:: Data for analysis
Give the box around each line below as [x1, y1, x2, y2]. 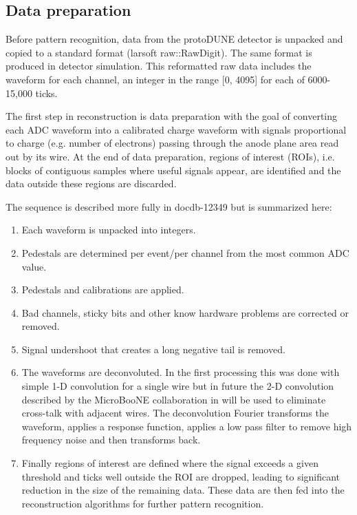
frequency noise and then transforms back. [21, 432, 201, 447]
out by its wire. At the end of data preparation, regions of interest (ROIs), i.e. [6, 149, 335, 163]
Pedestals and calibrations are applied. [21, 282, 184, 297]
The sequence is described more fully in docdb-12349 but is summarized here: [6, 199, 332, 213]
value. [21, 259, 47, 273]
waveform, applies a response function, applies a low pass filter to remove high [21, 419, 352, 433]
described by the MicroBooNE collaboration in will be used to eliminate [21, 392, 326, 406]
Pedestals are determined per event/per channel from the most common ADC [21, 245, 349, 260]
::::
:: Data for analysis
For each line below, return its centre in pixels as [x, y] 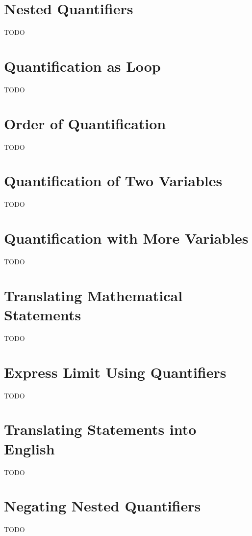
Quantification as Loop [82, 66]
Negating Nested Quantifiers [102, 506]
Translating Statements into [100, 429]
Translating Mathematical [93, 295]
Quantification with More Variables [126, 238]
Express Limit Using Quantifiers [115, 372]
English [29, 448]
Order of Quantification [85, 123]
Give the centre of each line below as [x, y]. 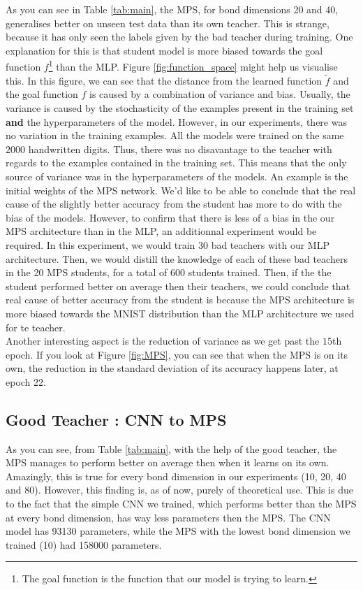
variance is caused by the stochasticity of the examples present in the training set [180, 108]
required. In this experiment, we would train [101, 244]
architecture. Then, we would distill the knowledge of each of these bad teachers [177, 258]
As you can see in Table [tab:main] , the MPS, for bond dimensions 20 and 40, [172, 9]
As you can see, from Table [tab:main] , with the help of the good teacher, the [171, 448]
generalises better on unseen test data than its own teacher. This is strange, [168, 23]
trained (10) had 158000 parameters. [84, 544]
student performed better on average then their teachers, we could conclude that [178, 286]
::::
:: Data for analysis
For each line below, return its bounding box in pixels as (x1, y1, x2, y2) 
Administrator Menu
::::
State the number of lines of the preceding material in which the word "from" is found, and nothing more.

- _Final answer_:
2